### INSTRUCTIONS TO FOLLOW
Check the entries below and say how many lines include the word "empty". No other text is wanted.

═══ GIVEN ENTRIES

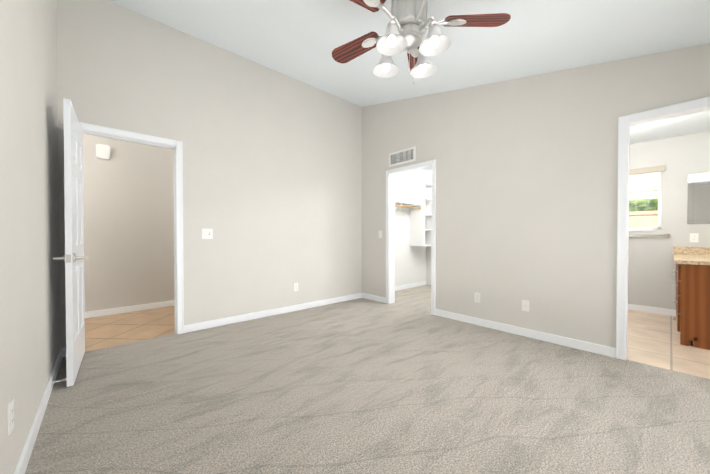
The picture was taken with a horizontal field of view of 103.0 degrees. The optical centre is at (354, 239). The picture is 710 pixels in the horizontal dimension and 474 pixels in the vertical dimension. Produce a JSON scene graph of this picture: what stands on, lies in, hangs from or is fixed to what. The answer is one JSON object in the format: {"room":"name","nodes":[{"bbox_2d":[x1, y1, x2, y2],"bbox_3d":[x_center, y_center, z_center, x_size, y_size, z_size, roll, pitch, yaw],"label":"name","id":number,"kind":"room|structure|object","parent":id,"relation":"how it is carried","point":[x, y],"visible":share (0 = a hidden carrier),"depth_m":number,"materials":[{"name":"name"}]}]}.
{"room":"empty bedroom","nodes":[
{"label":"empty bedroom","id":0,"kind":"room"},
{"bbox_2d":[0,0,60,473],"bbox_3d":[-1.006,-0.618,0.605,0.120,3.370,4.920,-1,1,-42],"label":"wall","id":1,"kind":"structure","parent":0,"point":[30,345],"depth_m":1.43,"materials":[{"name":"paint"}]},
{"bbox_2d":[7,398,13,435],"bbox_3d":[-1.378,0.712,1.133,0.008,0.118,0.072,-1,1,-42],"label":"electrical outlet","id":2,"kind":"object","parent":1,"relation":"attached to","point":[10,416],"visible":1,"depth_m":1.12,"materials":[{"name":"white plastic"}]},
{"bbox_2d":[14,347,65,473],"bbox_3d":[-0.990,1.024,0.716,0.032,0.085,4.802,-1,1,-42],"label":"baseboard","id":3,"kind":"structure","parent":1,"relation":"attached to","point":[22,464],"depth_m":1.55,"materials":[{"name":"white wood"}]},
{"bbox_2d":[52,378,66,383],"bbox_3d":[-2.097,1.007,2.009,0.074,0.024,0.024,-1,1,-42],"label":"door stop","id":4,"kind":"object","parent":3,"relation":"attached to","point":[53,381],"visible":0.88,"depth_m":2.00,"materials":[{"name":"white metal"}]},
{"bbox_2d":[83,134,173,311],"bbox_3d":[-1.899,-0.384,5.204,7.560,2.800,0.120,-1,1,-42],"label":"wall","id":5,"kind":"structure","parent":0,"point":[128,192],"depth_m":3.97,"materials":[{"name":"paint"}]},
{"bbox_2d":[96,144,109,159],"bbox_3d":[-3.365,-1.168,3.774,0.146,0.185,0.042,-1,1,-42],"label":"detector","id":6,"kind":"object","parent":5,"relation":"attached to","point":[102,151],"visible":0.94,"depth_m":3.76,"materials":[{"name":"white plastic"}]},
{"bbox_2d":[85,300,173,317],"bbox_3d":[-1.854,0.974,5.169,7.320,0.085,0.014,-1,1,-42],"label":"baseboard","id":7,"kind":"structure","parent":5,"relation":"attached to","point":[89,314],"depth_m":3.96,"materials":[{"name":"white wood"}]},
{"bbox_2d":[85,306,175,351],"bbox_3d":[-1.409,1.062,4.673,7.560,0.080,1.590,-1,1,-42],"label":"floor","id":8,"kind":"structure","parent":0,"point":[113,330],"depth_m":3.31,"materials":[{"name":"beige tile"}]},
{"bbox_2d":[56,0,426,347],"bbox_3d":[-0.556,-0.673,4.390,5.840,3.396,0.120,-1,1,-42],"label":"wall","id":9,"kind":"structure","parent":0,"point":[272,179],"depth_m":3.49,"materials":[{"name":"paint"}]},
{"bbox_2d":[53,98,87,386],"bbox_3d":[-2.254,0.027,2.280,0.179,2.020,0.779,-1,1,-39],"label":"hall door","id":10,"kind":"structure","parent":9,"relation":"in","point":[74,257],"depth_m":2.06,"materials":[{"name":"white wood"}]},
{"bbox_2d":[79,122,183,333],"bbox_3d":[-2.270,-0.011,2.863,0.892,2.106,0.160,-1,1,-42],"label":"door frame","id":11,"kind":"structure","parent":9,"relation":"attached to","point":[123,135],"depth_m":3.08,"materials":[{"name":"white wood"}]},
{"bbox_2d":[202,229,212,238],"bbox_3d":[-1.708,-0.063,3.270,0.115,0.118,0.020,-1,1,-42],"label":"double light switch","id":12,"kind":"object","parent":9,"relation":"attached to","point":[207,233],"visible":1,"depth_m":3.27,"materials":[{"name":"white plastic"}]},
{"bbox_2d":[184,293,361,332],"bbox_3d":[-0.883,0.987,4.023,2.709,0.085,0.017,-1,1,-42],"label":"baseboard","id":13,"kind":"structure","parent":9,"relation":"attached to","point":[250,316],"depth_m":3.73,"materials":[{"name":"white wood"}]},
{"bbox_2d":[294,283,297,290],"bbox_3d":[-0.848,0.689,4.057,0.072,0.118,0.008,-1,1,-42],"label":"electrical outlet","id":14,"kind":"object","parent":9,"relation":"attached to","point":[295,286],"visible":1,"depth_m":4.05,"materials":[{"name":"white plastic"}]},
{"bbox_2d":[395,201,422,212],"bbox_3d":[0.772,-0.525,5.284,1.230,0.320,0.320,-1,1,-42],"label":"shelf","id":15,"kind":"object","parent":9,"relation":"attached to","point":[400,205],"visible":0.52,"depth_m":5.44,"materials":[{"name":"white wood"}]},
{"bbox_2d":[395,281,426,290],"bbox_3d":[0.894,0.969,5.613,1.832,0.085,0.017,-1,1,-42],"label":"baseboard","id":16,"kind":"structure","parent":9,"relation":"attached to","point":[417,284],"depth_m":5.83,"materials":[{"name":"white wood"}]},
{"bbox_2d":[410,182,431,245],"bbox_3d":[1.411,-0.490,5.830,0.450,1.262,0.361,-1,1,-42],"label":"tower","id":17,"kind":"object","parent":9,"relation":"attached to","point":[420,223],"visible":0.71,"depth_m":5.72,"materials":[{"name":"white wood"}]},
{"bbox_2d":[25,285,709,473],"bbox_3d":[1.115,1.086,2.542,5.840,0.080,4.950,-1,1,-42],"label":"floor","id":18,"kind":"structure","parent":0,"point":[361,386],"depth_m":1.80,"materials":[{"name":"grey carpet"}]},
{"bbox_2d":[107,0,709,106],"bbox_3d":[0.358,-1.819,1.893,3.890,1.229,5.040,-1,1,-42],"label":"ceiling","id":19,"kind":"structure","parent":0,"point":[301,40],"depth_m":2.55,"materials":[{"name":"paint"}]},
{"bbox_2d":[332,0,510,84],"bbox_3d":[0.322,-1.404,1.895,1.257,0.740,1.270,-1,1,-42],"label":"ceiling fan","id":20,"kind":"object","parent":19,"relation":"hanging from","point":[406,29],"visible":1,"depth_m":1.84,"materials":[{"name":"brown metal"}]},
{"bbox_2d":[426,170,431,284],"bbox_3d":[2.389,-0.286,5.392,0.120,2.600,2.320,-1,1,-42],"label":"wall","id":21,"kind":"structure","parent":0,"point":[428,248],"depth_m":6.17,"materials":[{"name":"paint"}]},
{"bbox_2d":[362,43,709,347],"bbox_3d":[1.536,-0.649,3.417,0.120,3.370,4.120,-1,1,-42],"label":"wall","id":22,"kind":"structure","parent":0,"point":[526,188],"depth_m":2.99,"materials":[{"name":"paint"}]},
{"bbox_2d":[362,293,385,302],"bbox_3d":[0.316,0.979,4.699,0.017,0.085,0.543,-1,1,-42],"label":"baseboard","id":23,"kind":"structure","parent":22,"relation":"attached to","point":[367,296],"depth_m":4.69,"materials":[{"name":"white wood"}]},
{"bbox_2d":[389,147,415,166],"bbox_3d":[0.701,-1.234,4.246,0.010,0.200,0.500,-1,1,-42],"label":"air vent","id":24,"kind":"object","parent":22,"relation":"in","point":[402,156],"visible":1,"depth_m":4.24,"materials":[{"name":"white metal"}]},
{"bbox_2d":[386,160,435,314],"bbox_3d":[0.843,-0.026,4.199,0.160,2.106,0.892,-1,1,-42],"label":"door frame","id":25,"kind":"structure","parent":22,"relation":"attached to","point":[390,234],"depth_m":4.44,"materials":[{"name":"white wood"}]},
{"bbox_2d":[474,292,480,302],"bbox_3d":[1.475,0.706,3.404,0.008,0.118,0.072,-1,1,-42],"label":"electrical outlet","id":26,"kind":"object","parent":22,"relation":"attached to","point":[477,297],"visible":1,"depth_m":3.40,"materials":[{"name":"white plastic"}]},
{"bbox_2d":[435,309,615,357],"bbox_3d":[1.693,0.996,3.160,0.014,0.085,1.812,-1,1,-42],"label":"baseboard","id":27,"kind":"structure","parent":22,"relation":"attached to","point":[573,343],"depth_m":2.95,"materials":[{"name":"white wood"}]},
{"bbox_2d":[522,300,529,311],"bbox_3d":[1.819,0.710,3.014,0.016,0.118,0.072,-1,1,-42],"label":"outlet","id":28,"kind":"object","parent":22,"relation":"attached to","point":[525,305],"visible":1,"depth_m":3.02,"materials":[{"name":"white plastic"}]},
{"bbox_2d":[616,96,709,359],"bbox_3d":[2.643,-0.003,2.187,0.160,2.106,0.892,-1,1,-42],"label":"door frame","id":29,"kind":"structure","parent":22,"relation":"attached to","point":[626,123],"depth_m":2.44,"materials":[{"name":"white wood"}]},
{"bbox_2d":[626,310,709,378],"bbox_3d":[3.266,1.077,3.280,2.450,0.080,2.020,-1,1,-42],"label":"floor","id":30,"kind":"structure","parent":0,"point":[653,339],"depth_m":2.72,"materials":[{"name":"beige tile"}]},
{"bbox_2d":[672,246,709,349],"bbox_3d":[3.916,0.572,3.080,1.493,0.935,0.607,-1,1,-42],"label":"bathroom vanity","id":31,"kind":"object","parent":30,"relation":"on","point":[692,285],"visible":1,"depth_m":2.74,"materials":[{"name":"brown wood"}]},
{"bbox_2d":[628,131,709,309],"bbox_3d":[4.261,-0.200,3.901,0.120,2.460,1.640,-1,1,-42],"label":"wall","id":32,"kind":"structure","parent":0,"point":[683,156],"depth_m":3.84,"materials":[{"name":"paint"}]},
{"bbox_2d":[629,171,662,230],"bbox_3d":[3.965,-0.544,4.196,0.102,0.862,0.840,-1,1,-42],"label":"bathroom window","id":33,"kind":"structure","parent":32,"relation":"in","point":[659,199],"depth_m":3.97,"materials":[{"name":"white plastic"}]},
{"bbox_2d":[629,165,664,196],"bbox_3d":[3.933,-0.814,4.164,0.061,0.387,0.860,-1,1,-42],"label":"window blind","id":34,"kind":"object","parent":33,"relation":"attached to","point":[649,179],"visible":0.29,"depth_m":3.98,"materials":[{"name":"white fabric"}]},
{"bbox_2d":[629,234,670,236],"bbox_3d":[3.955,-0.052,4.098,0.075,0.054,0.834,-1,1,-42],"label":"towel rail","id":35,"kind":"object","parent":32,"relation":"attached to","point":[667,235],"visible":0.44,"depth_m":3.87,"materials":[{"name":"silver metal"}]},
{"bbox_2d":[628,304,675,315],"bbox_3d":[4.044,0.986,4.056,0.014,0.085,1.900,-1,1,-42],"label":"baseboard","id":36,"kind":"structure","parent":32,"relation":"attached to","point":[671,312],"depth_m":3.93,"materials":[{"name":"white wood"}]},
{"bbox_2d":[690,233,698,241],"bbox_3d":[4.393,-0.017,3.659,0.008,0.118,0.072,-1,1,-42],"label":"outlet","id":37,"kind":"object","parent":32,"relation":"attached to","point":[694,237],"visible":1,"depth_m":3.65,"materials":[{"name":"white plastic"}]},
{"bbox_2d":[687,172,709,223],"bbox_3d":[4.503,-0.520,3.530,0.007,0.650,0.450,-1,1,-42],"label":"bathroom mirror","id":38,"kind":"object","parent":32,"relation":"attached to","point":[698,205],"visible":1,"depth_m":3.63,"materials":[{"name":"clear glass"}]},
{"bbox_2d":[630,110,709,144],"bbox_3d":[3.297,-1.423,3.293,2.350,0.120,2.040,-1,1,-42],"label":"ceiling","id":39,"kind":"structure","parent":0,"point":[698,122],"depth_m":3.47,"materials":[{"name":"paint"}]},
{"label":"outside","id":40,"kind":"structure","parent":0,"visible":0},
{"bbox_3d":[6.150,1.328,6.306,5.880,0.050,8.000,-1,1,-42],"label":"ground","id":41,"kind":"structure","parent":40,"visible":0},
{"bbox_2d":[629,210,657,227],"bbox_3d":[5.099,0.374,5.355,0.300,1.880,8.000,-1,1,-42],"label":"fence","id":42,"kind":"object","parent":41,"relation":"on","point":[633,218],"depth_m":5.09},
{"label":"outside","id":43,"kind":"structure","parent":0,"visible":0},
{"bbox_2d":[629,190,657,211],"bbox_3d":[5.873,-1.252,6.230,5.560,2.235,1.695,1,1,45],"label":"bush","id":44,"kind":"object","parent":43,"point":[644,205],"depth_m":5.51,"materials":[{"name":"green plant"}]}
]}

══════

### RESULT OF THE EXERCISE
2